EXERCISE.
Make an exact copy of the whole listing, but leave its pictures out.

(RECORDED INFORMATION Opens)

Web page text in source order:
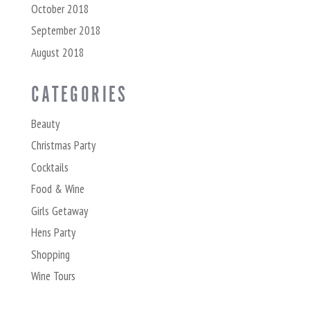
October 2018
September 2018
August 2018
CATEGORIES
Beauty
Christmas Party
Cocktails
Food & Wine
Girls Getaway
Hens Party
Shopping
Wine Tours
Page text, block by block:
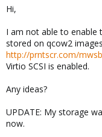
e
Hi,
I am not able to enable
stored on qcow2
http://prntscr.com/
Virtio SCSI is enabled.
Any ideas?
UPDATE: My storage
now.
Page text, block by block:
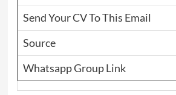
Send Your CV To This Email
Source
Whatsapp Group Link

(RECORDED INFORMATION Closes)

EXERCISE RESULT.
Web page text in source order:
October 2018
September 2018
August 2018
CATEGORIES
Beauty
Christmas Party
Cocktails
Food & Wine
Girls Getaway
Hens Party
Shopping
Wine Tours
Page text, block by block:
e
Hi,
I am not able to enable
stored on qcow2
http://prntscr.com/
Virtio SCSI is enabled.
Any ideas?
UPDATE: My storage
now.
Page text, block by block:
Send Your CV To This Email
Source
Whatsapp Group Link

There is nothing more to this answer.